Transcribe all the entries word for word, skipping the pictures.

**RECORDS SUPPLIED:**
---+---

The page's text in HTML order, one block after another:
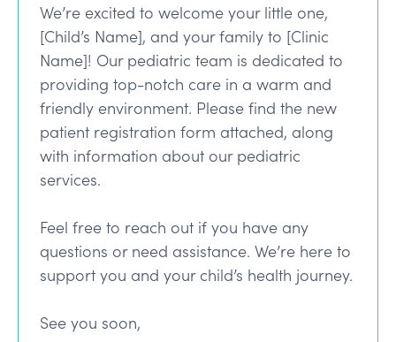
We’re excited to welcome your little one,
[Child’s Name], and your family to [Clinic
Name]! Our pediatric team is dedicated to
providing top-notch care in a warm and
friendly environment. Please find the new
patient registration form attached, along
with information about our pediatric
services.
Feel free to reach out if you have any
questions or need assistance. We’re here to
support you and your child’s health journey.
See you soon,

---+---

**FINAL ANSWER:**
The page's text in HTML order, one block after another:
We’re excited to welcome your little one,
[Child’s Name], and your family to [Clinic
Name]! Our pediatric team is dedicated to
providing top-notch care in a warm and
friendly environment. Please find the new
patient registration form attached, along
with information about our pediatric
services.
Feel free to reach out if you have any
questions or need assistance. We’re here to
support you and your child’s health journey.
See you soon,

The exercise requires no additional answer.